Последние годы его жизни отмечены возвращением к некоторым темам, покинутым более тридцати лет назад: великая Италия, Сицилия, бар. Но это возвращение, не повторение: каждый мотив заново изобретен, трансформирован тремя десятилетиями живописных исследований. Как писал Жиль Делёз, повторение, это никогда не возврат того же самого, а производство различия.

Практика Сальво показывает, что традиция может быть носителем величайшей новизны.
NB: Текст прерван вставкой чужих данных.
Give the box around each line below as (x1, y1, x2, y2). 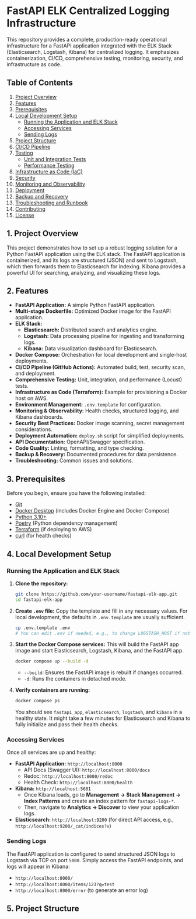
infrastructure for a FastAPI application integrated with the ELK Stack (6, 42, 172, 49)
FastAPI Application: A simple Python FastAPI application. (15, 302, 156, 309)
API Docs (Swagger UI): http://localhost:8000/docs (23, 766, 150, 774)
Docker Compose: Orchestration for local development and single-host (15, 351, 187, 358)
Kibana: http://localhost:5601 (15, 785, 91, 792)
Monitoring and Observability (15, 180, 86, 187)
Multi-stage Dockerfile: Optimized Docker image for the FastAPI (15, 308, 171, 315)
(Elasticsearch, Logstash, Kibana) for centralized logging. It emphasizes (6, 48, 180, 55)
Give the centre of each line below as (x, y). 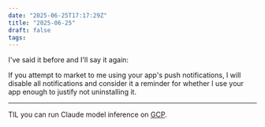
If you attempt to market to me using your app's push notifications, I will (125, 75)
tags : (17, 37)
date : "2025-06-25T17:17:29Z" (58, 15)
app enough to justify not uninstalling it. (72, 92)
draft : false (30, 30)
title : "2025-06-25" (42, 23)
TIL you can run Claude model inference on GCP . (88, 114)
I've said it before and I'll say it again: (68, 60)
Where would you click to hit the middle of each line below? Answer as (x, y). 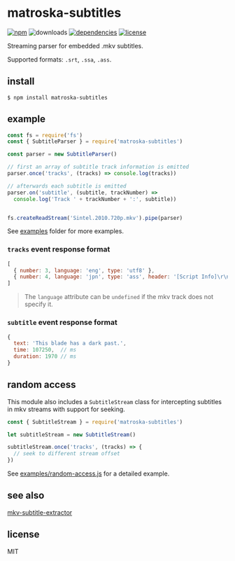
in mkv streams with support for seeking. (66, 409)
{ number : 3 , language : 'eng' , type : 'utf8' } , (84, 270)
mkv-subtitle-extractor (40, 512)
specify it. (39, 304)
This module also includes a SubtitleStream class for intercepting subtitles (115, 401)
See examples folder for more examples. (66, 231)
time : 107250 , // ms (45, 350)
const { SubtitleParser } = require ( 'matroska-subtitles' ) (95, 141)

Выбирая живопись в эпоху, когда это казалось анахронизмом, он проявил не консерватизм, а радикальность. Он доказал, что живопись может оставаться инструментом критического мышления, способом ставить вопросы нашему восприятию видимого мира. Рансьер назвал бы это “разделением чувствительного”, той формой, каким искусство переопределяет то, что видно, говоримо и думано в данном обществе.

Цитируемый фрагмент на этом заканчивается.